The TSP offers several options for withdrawing the money from your account. When making your decision, it's important to think about your income needs and the lifestyle you would like to have in retirement. The approach you take to withdrawing your TSP account depends on your specific goals. Here are a few examples:
Perhaps you expect to relocate, or you need a down payment to buy a vacation home. If your plans are such that you need a portion of your TSP account right away, but want to leave the rest to continue growing, consider taking a partial withdrawal.
You are eligible to take a partial withdrawal if you did not take an age-based withdrawal while you were still employed by the Federal Government. The minimum amount you can take is $1,000 and you will only be allowed one partial withdrawal from your account.
You will owe income tax on the taxable portion of your payment and, depending on your age, you may have to pay the IRS early withdrawal penalty tax. The taxable portion of your partial withdrawal is subject to 20% mandatory withholding if not directly transferred to your IRA or other eligible plan.
For detailed information about partial withdrawals, as well the other TSP withdrawal options, visit Withdrawals After Leaving Federal Service.
By law, you will be required to take required minimum distributions (RMDs) beginning the year you turn 70½. At that time, you'll have to pay tax at your ordinary income tax rate on any taxable income you receive from your TSP account.
If you want to avoid paying taxes on the money in your TSP account for as long as possible, be sure not to take any withdrawals until the IRS requires you to do so. In addition, avoid taking amounts in excess of your annual required minimum distributions. That way, you'll continue to enjoy the tax deferral of money in your traditional balance and the compounding of earnings in your entire account.
For more information about RMDs, visit Required Minimum Distributions.
For detailed information about all of your withdrawal options, visit Withdrawals After Leaving Federal Service.
You may decide that you want income from your TSP account every month. You have a couple of options:
- If you have a specific monthly dollar amount in mind, you can indicate it when you complete your withdrawal request form. You will receive payments in the amount that you request until your entire account balance has been paid to you. Note: The amount of each monthly payment must be at least $25.

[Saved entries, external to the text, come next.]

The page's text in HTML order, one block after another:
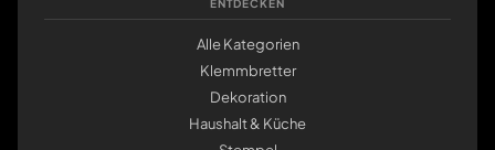
ENTDECKEN
Alle Kategorien
Klemmbretter
Dekoration
Haushalt & Küche

- If you want the TSP to compute a monthly amount for you based on your life expectancy, you can choose that option when you complete your request form. Your initial payment will be based on your age and your account balance at the time of the first payment. Each year thereafter, the TSP will recalculate the amount of your monthly payments based on your age and your account balance at the end of the preceding year.
For more information on TSP monthly payments as well as detailed information about all of the other TSP withdrawal options, visit Withdrawals After Leaving Federal Service.
You may have certain expenses in retirement that you know will continue throughout your lifetime. If you need a guaranteed stream of payments to cover some of those expenses, you could consider purchasing a life annuity. A life annuity is a monthly benefit that is paid to you every month for the rest of your life. The cost of an annuity depends on the type you choose and the options and features you select.
You don't have to use your entire TSP account balance to purchase the TSP annuity, but the minimum purchase amount is $3,500.
It is important that you understand the TSP annuity option because the rules and the calculations can be complicated. For more information, visit Annuities.
There are many different scenarios that may apply to your circumstances. Your withdrawal decision should also be based on whether or not you have other sources of retirement income. For example, you may have taxable investment accounts, a traditional IRA, a Roth IRA, a company pension, or other types of accounts. All of your resources should be considered when deciding on an optimal withdrawal strategy. Consider consulting a qualified financial advisor or a tax professional for help with your particular situation.